Second, the weaving skills of the Mozambicans lead me to think of the excellent carving and drawing skills of the Aboriginal Canadians. The First Nations' history in Canada is rich and diverse. Their artworks and sculptures, especially the totem poles, involve a lot of geometric thinking and reasoning, a practical math skill that the indigenous people use unconsciously. Incorporating their artistic works into the math curricula is a way of recognize their contributions to Canada. This makes math more meaningful and interesting to students when they can learn math in the context of Canadian history.
This sounds like an interesting reading. I'm often interested in mathematical patterns in art, and the ways that they can be expanded upon and interpreted by artists. This can also be a good entry point for some reluctant students. One of my favorite assignments has been asking Grade 12 classes learning about transformations to use computer software to make some designs using the various functions (quadratic, linear, exponential, trigonometric). Some students have made some amazing works of art with these. I"m going to try to attach a sample to this comment.
ReplyDeleteOK. I can't figure out how to attach here, I'll bring some samples to class tomorrow.

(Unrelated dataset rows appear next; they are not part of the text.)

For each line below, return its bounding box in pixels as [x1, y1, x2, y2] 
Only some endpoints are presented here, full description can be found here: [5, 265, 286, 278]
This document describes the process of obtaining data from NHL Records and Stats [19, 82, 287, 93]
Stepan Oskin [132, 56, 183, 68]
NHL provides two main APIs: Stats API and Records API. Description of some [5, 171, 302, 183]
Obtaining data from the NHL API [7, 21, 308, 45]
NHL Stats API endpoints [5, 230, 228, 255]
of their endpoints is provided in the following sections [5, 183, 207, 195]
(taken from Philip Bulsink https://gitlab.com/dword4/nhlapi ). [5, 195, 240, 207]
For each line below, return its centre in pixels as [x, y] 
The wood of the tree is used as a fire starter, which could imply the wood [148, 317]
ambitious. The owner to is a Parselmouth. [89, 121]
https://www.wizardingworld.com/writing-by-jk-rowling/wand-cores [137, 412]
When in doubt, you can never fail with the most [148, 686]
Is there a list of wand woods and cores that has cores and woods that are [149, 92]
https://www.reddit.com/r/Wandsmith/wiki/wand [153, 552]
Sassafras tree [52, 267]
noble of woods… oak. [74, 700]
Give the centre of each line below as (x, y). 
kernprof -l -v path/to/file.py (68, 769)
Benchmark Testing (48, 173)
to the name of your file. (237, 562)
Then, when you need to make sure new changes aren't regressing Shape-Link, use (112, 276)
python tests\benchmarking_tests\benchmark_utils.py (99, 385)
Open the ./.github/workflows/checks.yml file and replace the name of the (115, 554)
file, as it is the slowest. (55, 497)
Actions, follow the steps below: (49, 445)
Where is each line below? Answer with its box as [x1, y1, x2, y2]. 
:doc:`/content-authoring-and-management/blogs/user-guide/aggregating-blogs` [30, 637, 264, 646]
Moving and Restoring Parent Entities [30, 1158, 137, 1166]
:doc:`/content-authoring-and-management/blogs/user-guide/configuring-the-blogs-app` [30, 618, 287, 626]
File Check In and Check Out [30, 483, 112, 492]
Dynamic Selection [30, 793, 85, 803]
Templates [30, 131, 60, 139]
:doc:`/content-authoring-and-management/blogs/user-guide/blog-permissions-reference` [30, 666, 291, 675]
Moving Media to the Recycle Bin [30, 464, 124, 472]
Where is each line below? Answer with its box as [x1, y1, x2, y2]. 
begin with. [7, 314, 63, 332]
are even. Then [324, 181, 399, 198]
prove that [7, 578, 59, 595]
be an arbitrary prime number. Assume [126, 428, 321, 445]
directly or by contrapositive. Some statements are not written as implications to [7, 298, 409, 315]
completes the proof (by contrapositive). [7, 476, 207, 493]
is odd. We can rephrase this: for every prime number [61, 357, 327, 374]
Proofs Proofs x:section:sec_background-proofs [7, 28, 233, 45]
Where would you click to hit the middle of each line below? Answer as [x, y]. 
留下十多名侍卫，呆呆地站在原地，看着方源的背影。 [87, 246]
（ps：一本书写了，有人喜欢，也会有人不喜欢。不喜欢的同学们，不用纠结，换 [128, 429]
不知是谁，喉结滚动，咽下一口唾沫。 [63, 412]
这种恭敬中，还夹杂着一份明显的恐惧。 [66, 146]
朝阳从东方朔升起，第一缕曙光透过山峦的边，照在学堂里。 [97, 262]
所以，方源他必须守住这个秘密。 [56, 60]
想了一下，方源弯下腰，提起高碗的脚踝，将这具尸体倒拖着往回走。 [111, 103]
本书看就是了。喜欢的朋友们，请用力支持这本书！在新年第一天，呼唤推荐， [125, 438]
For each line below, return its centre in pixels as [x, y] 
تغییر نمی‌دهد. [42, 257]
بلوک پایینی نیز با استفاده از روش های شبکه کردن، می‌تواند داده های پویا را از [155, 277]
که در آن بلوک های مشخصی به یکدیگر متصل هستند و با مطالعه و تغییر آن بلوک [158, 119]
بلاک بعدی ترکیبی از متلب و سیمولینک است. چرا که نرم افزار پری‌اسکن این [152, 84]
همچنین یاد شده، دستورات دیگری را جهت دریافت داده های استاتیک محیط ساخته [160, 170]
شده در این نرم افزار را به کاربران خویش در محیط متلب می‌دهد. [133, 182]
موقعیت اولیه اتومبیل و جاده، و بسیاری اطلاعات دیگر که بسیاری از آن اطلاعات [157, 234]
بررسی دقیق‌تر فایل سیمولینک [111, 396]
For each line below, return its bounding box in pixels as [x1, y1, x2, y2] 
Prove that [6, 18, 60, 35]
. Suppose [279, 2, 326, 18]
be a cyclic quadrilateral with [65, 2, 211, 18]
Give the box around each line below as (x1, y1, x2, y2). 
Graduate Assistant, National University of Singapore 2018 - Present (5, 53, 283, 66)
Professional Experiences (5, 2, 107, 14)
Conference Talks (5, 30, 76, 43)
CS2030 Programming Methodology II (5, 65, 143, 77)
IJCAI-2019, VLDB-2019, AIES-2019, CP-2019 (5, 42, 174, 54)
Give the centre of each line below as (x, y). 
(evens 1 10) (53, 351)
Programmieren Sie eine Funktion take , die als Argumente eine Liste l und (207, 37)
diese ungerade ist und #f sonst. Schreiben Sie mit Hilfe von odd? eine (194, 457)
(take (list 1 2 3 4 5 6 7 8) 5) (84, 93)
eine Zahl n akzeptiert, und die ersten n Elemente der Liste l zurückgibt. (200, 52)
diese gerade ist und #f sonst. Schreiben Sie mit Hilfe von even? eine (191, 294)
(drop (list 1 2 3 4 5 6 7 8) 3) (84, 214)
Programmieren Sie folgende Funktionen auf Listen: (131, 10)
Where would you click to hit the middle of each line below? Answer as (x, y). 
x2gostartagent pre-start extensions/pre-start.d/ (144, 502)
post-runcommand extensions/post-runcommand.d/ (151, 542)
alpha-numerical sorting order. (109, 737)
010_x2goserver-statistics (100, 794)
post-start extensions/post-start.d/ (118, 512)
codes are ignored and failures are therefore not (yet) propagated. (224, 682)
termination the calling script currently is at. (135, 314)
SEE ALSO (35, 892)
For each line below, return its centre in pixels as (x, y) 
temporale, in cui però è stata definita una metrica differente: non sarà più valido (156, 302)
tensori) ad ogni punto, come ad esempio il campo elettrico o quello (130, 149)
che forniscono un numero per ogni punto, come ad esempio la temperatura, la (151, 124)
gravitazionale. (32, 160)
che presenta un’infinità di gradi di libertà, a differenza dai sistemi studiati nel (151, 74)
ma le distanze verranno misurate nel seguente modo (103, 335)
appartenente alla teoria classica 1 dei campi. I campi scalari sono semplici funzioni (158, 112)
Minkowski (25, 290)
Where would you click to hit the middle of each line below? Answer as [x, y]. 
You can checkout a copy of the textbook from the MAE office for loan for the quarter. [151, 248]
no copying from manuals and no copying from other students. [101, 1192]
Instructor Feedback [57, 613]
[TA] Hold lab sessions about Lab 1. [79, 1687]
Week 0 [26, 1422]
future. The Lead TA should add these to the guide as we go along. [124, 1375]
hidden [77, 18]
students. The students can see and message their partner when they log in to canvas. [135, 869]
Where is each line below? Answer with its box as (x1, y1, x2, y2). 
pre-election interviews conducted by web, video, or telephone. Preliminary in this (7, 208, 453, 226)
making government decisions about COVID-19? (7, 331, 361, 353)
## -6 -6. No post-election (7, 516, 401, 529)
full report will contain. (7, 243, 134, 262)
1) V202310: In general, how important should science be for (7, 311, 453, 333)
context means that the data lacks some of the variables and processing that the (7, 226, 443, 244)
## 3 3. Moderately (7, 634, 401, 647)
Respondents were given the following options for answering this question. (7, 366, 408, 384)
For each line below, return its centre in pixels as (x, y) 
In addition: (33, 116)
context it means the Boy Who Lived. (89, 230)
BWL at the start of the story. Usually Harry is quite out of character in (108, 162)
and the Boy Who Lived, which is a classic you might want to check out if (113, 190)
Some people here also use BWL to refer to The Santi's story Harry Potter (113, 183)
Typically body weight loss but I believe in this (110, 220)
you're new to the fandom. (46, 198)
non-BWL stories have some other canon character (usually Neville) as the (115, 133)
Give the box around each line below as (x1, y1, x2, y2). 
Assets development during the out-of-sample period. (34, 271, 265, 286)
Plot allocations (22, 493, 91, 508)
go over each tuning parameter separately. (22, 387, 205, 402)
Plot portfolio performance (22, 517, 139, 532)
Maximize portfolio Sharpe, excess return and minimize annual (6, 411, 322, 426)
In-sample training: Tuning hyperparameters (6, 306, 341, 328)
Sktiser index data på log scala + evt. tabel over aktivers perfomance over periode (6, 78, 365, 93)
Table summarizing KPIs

DeleteThat's an interesting phrase, ``geometric thinking... unconsciously used.'' I wonder how much that unconscious geometrical thinking, in a broad sense, is found throughout the world, in many other cultures. I would guess it is nearly ubiquitous. Mathematical thinking is certainly not reserved for classroom use only, and I like Dave's description of patterns in art as `a good entry point.' I also wonder: could it be enough to do math unconsciously? Sometimes placing the label of `math' on an exercise seems enough to drive away the masses that would otherwise be completely competent, enthusiastic even.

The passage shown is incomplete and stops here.